Your instructions -
Reproduce exactly the lines beginning with the line that contains "with diamonds" and ending at the final line of the material below.

Input -
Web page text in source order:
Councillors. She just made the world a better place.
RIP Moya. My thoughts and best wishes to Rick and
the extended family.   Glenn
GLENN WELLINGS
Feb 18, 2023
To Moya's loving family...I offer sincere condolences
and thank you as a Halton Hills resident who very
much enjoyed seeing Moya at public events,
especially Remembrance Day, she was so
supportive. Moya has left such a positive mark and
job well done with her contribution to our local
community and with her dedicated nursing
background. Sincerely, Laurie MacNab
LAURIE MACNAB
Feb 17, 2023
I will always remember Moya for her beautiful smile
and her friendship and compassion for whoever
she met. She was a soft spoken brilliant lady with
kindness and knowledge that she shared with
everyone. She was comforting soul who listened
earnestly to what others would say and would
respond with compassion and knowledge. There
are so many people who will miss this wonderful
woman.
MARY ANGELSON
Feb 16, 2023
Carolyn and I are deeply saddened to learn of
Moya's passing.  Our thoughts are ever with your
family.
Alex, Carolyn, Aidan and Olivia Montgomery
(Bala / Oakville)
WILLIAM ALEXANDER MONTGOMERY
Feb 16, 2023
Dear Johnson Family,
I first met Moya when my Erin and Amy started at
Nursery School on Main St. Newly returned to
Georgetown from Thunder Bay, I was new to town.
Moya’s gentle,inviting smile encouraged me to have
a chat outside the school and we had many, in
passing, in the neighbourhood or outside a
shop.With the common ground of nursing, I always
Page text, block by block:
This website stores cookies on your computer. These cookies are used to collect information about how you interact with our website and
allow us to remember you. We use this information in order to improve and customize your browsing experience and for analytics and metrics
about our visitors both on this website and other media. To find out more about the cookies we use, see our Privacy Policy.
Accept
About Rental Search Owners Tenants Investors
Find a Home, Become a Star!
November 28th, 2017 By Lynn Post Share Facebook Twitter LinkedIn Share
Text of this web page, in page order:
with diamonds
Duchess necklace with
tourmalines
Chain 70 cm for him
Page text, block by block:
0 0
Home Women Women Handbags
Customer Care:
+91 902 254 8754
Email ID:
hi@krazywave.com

Expected answer -
with diamonds
Duchess necklace with
tourmalines
Chain 70 cm for him
Page text, block by block:
0 0
Home Women Women Handbags
Customer Care:
+91 902 254 8754
Email ID:
hi@krazywave.com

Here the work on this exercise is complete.